▶ **WHAT THIS TASK INVOLVES**: Each record needs to be echoed exactly; can you do that?

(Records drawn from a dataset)
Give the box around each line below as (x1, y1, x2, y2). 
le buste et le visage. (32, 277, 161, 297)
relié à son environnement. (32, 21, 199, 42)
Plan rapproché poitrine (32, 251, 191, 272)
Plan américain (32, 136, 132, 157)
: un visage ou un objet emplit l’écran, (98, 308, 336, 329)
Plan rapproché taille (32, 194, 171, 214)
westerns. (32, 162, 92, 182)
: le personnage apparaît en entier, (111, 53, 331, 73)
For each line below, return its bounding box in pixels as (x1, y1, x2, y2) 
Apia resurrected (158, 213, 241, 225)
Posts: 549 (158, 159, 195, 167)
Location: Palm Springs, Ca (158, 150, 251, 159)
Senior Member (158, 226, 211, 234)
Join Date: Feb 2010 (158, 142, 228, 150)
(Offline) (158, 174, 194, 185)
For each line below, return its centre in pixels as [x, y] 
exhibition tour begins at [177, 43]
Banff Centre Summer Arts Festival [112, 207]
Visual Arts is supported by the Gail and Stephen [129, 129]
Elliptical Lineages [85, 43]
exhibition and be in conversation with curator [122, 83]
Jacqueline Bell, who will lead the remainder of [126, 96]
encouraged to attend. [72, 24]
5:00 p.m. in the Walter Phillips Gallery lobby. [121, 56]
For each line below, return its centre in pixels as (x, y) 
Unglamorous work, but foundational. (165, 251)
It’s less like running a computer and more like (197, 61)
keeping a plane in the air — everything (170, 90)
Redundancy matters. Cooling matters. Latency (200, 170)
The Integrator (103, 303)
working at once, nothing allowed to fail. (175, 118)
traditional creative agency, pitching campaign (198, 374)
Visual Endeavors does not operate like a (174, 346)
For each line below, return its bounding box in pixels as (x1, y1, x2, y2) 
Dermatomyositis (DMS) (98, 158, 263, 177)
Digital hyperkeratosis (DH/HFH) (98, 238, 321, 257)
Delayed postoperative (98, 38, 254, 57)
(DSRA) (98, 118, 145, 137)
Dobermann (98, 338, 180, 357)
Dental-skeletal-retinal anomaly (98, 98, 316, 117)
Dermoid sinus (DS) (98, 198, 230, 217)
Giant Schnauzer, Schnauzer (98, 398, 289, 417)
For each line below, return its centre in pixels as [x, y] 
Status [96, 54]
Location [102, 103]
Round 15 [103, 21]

▶ **RESPONSE TO THE EXERCISE**:
Give the box around each line below as (x1, y1, x2, y2). 
le buste et le visage. (32, 277, 161, 297)
relié à son environnement. (32, 21, 199, 42)
Plan rapproché poitrine (32, 251, 191, 272)
Plan américain (32, 136, 132, 157)
: un visage ou un objet emplit l’écran, (98, 308, 336, 329)
Plan rapproché taille (32, 194, 171, 214)
westerns. (32, 162, 92, 182)
: le personnage apparaît en entier, (111, 53, 331, 73)
For each line below, return its bounding box in pixels as (x1, y1, x2, y2) 
Apia resurrected (158, 213, 241, 225)
Posts: 549 (158, 159, 195, 167)
Location: Palm Springs, Ca (158, 150, 251, 159)
Senior Member (158, 226, 211, 234)
Join Date: Feb 2010 (158, 142, 228, 150)
(Offline) (158, 174, 194, 185)
For each line below, return its centre in pixels as [x, y] 
exhibition tour begins at [177, 43]
Banff Centre Summer Arts Festival [112, 207]
Visual Arts is supported by the Gail and Stephen [129, 129]
Elliptical Lineages [85, 43]
exhibition and be in conversation with curator [122, 83]
Jacqueline Bell, who will lead the remainder of [126, 96]
encouraged to attend. [72, 24]
5:00 p.m. in the Walter Phillips Gallery lobby. [121, 56]
For each line below, return its centre in pixels as (x, y) 
Unglamorous work, but foundational. (165, 251)
It’s less like running a computer and more like (197, 61)
keeping a plane in the air — everything (170, 90)
Redundancy matters. Cooling matters. Latency (200, 170)
The Integrator (103, 303)
working at once, nothing allowed to fail. (175, 118)
traditional creative agency, pitching campaign (198, 374)
Visual Endeavors does not operate like a (174, 346)
For each line below, return its bounding box in pixels as (x1, y1, x2, y2) 
Dermatomyositis (DMS) (98, 158, 263, 177)
Digital hyperkeratosis (DH/HFH) (98, 238, 321, 257)
Delayed postoperative (98, 38, 254, 57)
(DSRA) (98, 118, 145, 137)
Dobermann (98, 338, 180, 357)
Dental-skeletal-retinal anomaly (98, 98, 316, 117)
Dermoid sinus (DS) (98, 198, 230, 217)
Giant Schnauzer, Schnauzer (98, 398, 289, 417)
For each line below, return its centre in pixels as [x, y] 
Status [96, 54]
Location [102, 103]
Round 15 [103, 21]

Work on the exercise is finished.